The reviews come as excitement continues to build for CRISPR-based technology and applications. The growth in papers mentioning the technology is exponential. But many researchers are still struggling with how to use it. "Even deeply ingrained and thoroughly vetted tools, such as restriction enzymes, antibodies, and Sanger sequencing, still sometimes fail in routine applications and require troubleshooting," Doench wrote. "Each review presents a level-headed assessment of how best to apply this technology, its strengths, and its limitations."

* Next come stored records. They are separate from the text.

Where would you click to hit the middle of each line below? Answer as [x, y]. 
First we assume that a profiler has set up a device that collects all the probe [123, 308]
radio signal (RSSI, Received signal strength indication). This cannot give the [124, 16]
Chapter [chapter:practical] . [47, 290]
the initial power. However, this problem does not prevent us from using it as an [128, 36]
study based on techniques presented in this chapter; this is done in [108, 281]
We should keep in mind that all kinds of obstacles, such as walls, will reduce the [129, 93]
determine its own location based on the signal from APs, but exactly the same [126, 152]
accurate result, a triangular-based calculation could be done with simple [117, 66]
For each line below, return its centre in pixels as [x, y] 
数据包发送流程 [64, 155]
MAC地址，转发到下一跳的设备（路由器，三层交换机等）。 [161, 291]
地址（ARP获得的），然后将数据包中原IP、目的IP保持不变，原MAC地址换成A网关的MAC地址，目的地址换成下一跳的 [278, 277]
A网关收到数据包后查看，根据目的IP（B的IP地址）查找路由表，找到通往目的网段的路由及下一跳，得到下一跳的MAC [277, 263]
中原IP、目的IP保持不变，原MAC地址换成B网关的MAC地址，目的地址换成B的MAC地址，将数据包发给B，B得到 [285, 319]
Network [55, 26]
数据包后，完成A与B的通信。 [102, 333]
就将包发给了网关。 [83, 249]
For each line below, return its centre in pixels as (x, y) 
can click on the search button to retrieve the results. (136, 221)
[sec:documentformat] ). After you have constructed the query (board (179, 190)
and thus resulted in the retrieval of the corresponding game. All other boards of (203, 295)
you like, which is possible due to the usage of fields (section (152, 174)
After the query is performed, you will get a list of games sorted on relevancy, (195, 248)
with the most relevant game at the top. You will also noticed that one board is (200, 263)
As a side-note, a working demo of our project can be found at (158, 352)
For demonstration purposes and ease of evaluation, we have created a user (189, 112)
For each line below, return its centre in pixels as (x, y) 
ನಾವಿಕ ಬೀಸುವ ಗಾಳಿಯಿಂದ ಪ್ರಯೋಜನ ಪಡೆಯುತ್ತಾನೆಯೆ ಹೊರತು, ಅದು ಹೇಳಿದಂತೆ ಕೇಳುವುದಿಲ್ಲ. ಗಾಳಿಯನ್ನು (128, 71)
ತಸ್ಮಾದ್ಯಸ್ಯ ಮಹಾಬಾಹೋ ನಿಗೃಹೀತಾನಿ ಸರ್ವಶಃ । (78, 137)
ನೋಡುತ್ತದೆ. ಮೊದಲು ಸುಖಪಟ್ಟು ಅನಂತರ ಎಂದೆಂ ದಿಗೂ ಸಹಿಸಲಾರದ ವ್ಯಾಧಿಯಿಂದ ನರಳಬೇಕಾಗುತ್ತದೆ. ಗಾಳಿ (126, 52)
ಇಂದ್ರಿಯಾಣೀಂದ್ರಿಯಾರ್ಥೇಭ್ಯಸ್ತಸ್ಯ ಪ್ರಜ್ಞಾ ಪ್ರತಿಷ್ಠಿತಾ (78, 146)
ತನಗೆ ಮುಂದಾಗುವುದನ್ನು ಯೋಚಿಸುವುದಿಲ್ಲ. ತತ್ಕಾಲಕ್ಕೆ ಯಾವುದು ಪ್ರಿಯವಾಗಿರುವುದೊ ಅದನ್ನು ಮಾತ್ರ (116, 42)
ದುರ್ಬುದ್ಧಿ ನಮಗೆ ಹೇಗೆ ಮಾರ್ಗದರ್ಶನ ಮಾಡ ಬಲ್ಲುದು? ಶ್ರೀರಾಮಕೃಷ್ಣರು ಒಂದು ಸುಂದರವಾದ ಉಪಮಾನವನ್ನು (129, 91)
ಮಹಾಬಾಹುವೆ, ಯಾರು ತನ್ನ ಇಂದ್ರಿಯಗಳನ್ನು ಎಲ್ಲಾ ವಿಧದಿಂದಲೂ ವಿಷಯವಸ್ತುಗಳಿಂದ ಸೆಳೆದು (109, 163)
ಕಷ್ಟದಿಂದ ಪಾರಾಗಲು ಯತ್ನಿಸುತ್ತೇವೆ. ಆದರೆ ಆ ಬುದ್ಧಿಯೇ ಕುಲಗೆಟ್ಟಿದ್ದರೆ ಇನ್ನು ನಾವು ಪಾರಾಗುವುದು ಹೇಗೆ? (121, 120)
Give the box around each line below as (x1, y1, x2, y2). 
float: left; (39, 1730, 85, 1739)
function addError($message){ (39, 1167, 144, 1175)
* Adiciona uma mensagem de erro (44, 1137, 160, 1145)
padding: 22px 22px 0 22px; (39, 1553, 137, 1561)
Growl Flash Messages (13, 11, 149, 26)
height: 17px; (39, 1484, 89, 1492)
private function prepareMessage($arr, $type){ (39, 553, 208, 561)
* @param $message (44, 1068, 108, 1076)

Mojica, who discovered CRISPR arrays in bacteria decades ago, co-authored a review with Francisco Rodriguez-Valera of the Universidad Miguel Hernandez to provide some background on the technology; Garippa, Linde Miles of Johns Hopkins University, and MSKCC's John Poirier described in vitro pooled knockout screening using CRISPR/Cas9; and George Church and several members of his lab discussed engineered Cas9 variants for epigenetic regulation in both gene expression activators and repressors.

Several reviews focused on the use of CRISPR for disease modeling and use in model organisms. MSKCC's Geulah Livshits and her colleagues wrote a review of using CRISPR/Cas9 to study gene function in vivo, focusing on disease modeling in mice; Northwestern University's Erik Andersen and Mostafa Zamanian wrote about using CRISPR/Cas9 in Caenorhabditis elegans to study tropical diseases; and the University of Pennsylvania's Kiran Musunuru and Jennie Lin described the considerations for using CRISPR to build cellular models of disease.

Several more reviews covered technical aspects of CRISPR. Harvard's Stephanie Mohr led a review of gRNA design for research applications, noting the importance of both bioinformatic prediction and experimental validation; Jiing-Juan Yee, of the City of Hope National Medical Center, discussed off-target effects; and Dirk Haussecker, a German consultant, compared CRISPR's ability to inhibit genes in a therapeutic setting to that of RNAi.